By Ed Jacques, LEJ Editor

In 2009, Patrick Spidell from the Command Officers Association of Michigan (COAM) filed a petition to clarify its bargaining unit of supervisory employees of the Leelanau County Sheriff’s Department to include the newly created position of “Law Enforcement Commander.”

Spidell contended that the placement of the position in the COAM unit was appropriate because the Law Enforcement Commander is a third-level supervisory employee. The employer argued that the newly-created position cannot be properly placed in any bargaining unit because it is an executive position, and the Michigan Employment Relations Commission (MERC) has ruled that executives should be excluded from collective bargaining.

Before you assume this will be a typical MERC decision and jump to the end of the story to read the conclusion, you need to know that the employer is POAM’s back-to-back winner of its “Horse’s Ass” award, the union rep is his long- time adversary whom he refers to as the “Johnny Cochran” of the POAM. Throw in the attorney for Leelanau County, John McGlinchey, and you have a good old-fashioned three-for-all. In this case, Mr. McGlinchey must have known that his client was in trouble early on.

In a pre-trial hearing with Administrative Law Judge David M. Peltz, Peltz asked both parties why this issue was being revisited in light of Lake County and Lake County Sheriff, 1999 MERC Lab Op 107, where the court ruled that a Chief Deputy in command of a department in the absence of the Sheriff and Undersheriff is not excludable from a supervisory unit as an executive. Coincidentally, the two advocates who argued that case were McGlinchey and Spidell.

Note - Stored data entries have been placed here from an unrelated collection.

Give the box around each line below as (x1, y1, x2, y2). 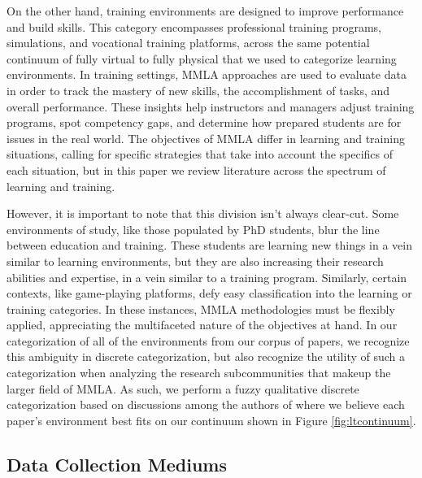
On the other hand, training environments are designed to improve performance (7, 2, 404, 19)
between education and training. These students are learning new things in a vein (7, 237, 412, 254)
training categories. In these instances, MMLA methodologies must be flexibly (7, 300, 395, 317)
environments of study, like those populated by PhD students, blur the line (7, 220, 380, 237)
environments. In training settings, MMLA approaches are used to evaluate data (7, 66, 407, 83)
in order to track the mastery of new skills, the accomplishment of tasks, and (7, 81, 390, 98)
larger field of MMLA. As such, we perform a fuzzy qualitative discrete (7, 380, 359, 397)
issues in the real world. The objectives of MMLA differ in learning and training (7, 129, 405, 146)
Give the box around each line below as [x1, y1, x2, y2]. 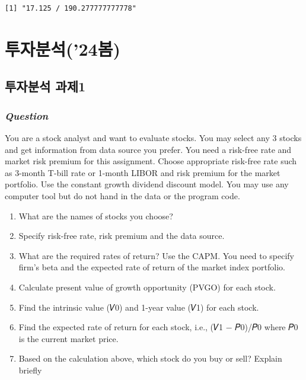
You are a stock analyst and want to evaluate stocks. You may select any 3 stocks [5, 131, 302, 143]
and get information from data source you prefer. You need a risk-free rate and [5, 143, 292, 155]
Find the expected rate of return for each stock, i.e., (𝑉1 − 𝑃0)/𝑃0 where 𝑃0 [18, 321, 298, 333]
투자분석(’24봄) [5, 36, 120, 60]
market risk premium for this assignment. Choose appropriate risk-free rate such [5, 155, 297, 167]
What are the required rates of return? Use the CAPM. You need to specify [18, 249, 295, 261]
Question [5, 108, 49, 123]
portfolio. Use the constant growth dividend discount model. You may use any [5, 178, 289, 190]
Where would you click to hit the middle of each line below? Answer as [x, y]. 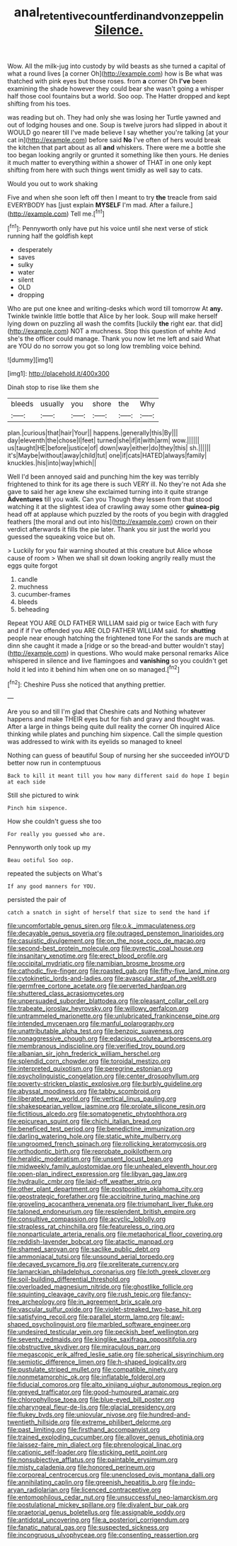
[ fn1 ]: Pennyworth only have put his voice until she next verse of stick [108, 228]
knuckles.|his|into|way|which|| [52, 463]
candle [28, 579]
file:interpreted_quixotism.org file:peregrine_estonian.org [90, 1069]
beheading [33, 609]
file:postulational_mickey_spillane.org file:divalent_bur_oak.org [98, 1505]
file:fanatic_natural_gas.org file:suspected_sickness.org [88, 1528]
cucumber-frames [44, 595]

Advantage – Spidell and COAM

The employer argued the Law Enforcement Commander should be exempt from Union privileges because he has the authority to assign work, discipline the sergeants and deputies under his command, conducts internal investigation of departmental employees, including positions within the COAM bargaining unit, is responsible for the establishment of policies and procedures applicable to the department, plays a role in the hiring and firing of employees in the Law Enforcement Division, and assumes command of the Department when the Sheriff and Undersheriff are unavailable. Spidell countered that the daily schedule for Road Patrol Deputies is prepared by one of the Sergeants. The Law Enforcement Commander does not play a specific role in contractual grievance procedures and only has the authority to discipline employees under his command until suspension without pay.

Spidell added even though he is responsible for establishing policies and procedures applicable to the Department, Sheriff Oltersdorf has the authority to overrule any of the policy decisions made by the Law Enforcement Commander. The “Commander” has no budgetary responsibilities and must seek the approval of the Undersheriff before making purchases on behalf of the Law Enforcement Division, and has no responsibility whatsoever in developing the Employer’s overall budget. Early in his presentation, Spidell produced a confidential memo from Sheriff Michael Oltersdorf requesting the Leelanau County Commission create a new position to run the Law Enforcement Division.

Oltersdorf detailed the “adversarial relationship” that existed between him and the two sergeants assigned to the Law Enforcement Division. Oltersdorf also stated, “It would not be beneficial to our County to promote a third Sergeant who would work closely with them and without a doubt, also become adversarial (with their influence).” He said he does not feel the two law enforcement sergeants buy into the Sheriff’s “philosophy.”

Coincidentally, these two sergeants have filed a federal lawsuit against the Sheriff for eavesdropping on personal and union phone calls and have persevered in Oltersdorf’s “House of Horrors.” Last year, an independent “Blue Ribbon Panel” of attorneys who were not otherwise involved in the case recommended to the County that they settle the sergeant’s federal lawsuit with a $1.2 million award. Risking hundreds of thousands of dollars more in attorney fees, the County Board of Commissioners unanimously rejected the settlement plan. This new “Law Enforcement Commander” job classification is not the first time the Commissioners have been hoodwinked by Oltersdorf.

In his decision, Judge Peltz agreed with Spidell and dismissed every claim of proper executive status made by the employer. He said, “We have long held that a unit that includes all levels of supervision is presumptively appropriate, even though some members of the unit exercise supervisory authority over other members of the unit, and that upper-level supervisors will not be denied rights under PERA.” Peltz also dismissed Oltersdorf’s request that a different standard should apply with respect to the executive status of upper management employees in a paramilitary setting.

COAM cannot accept dues from the Commander position until Sheriff Oltersdorf agrees to negotiate the terms and conditions surrounding how the position should be properly filled. Spidell is not sure that will happen any time soon. “This case is about principle and keeping job classifications in the appropriate union,” said Pat. “I expect the Sheriff to continue his long-standing tradition of trying to find ways to circumvent a judge’s decision.”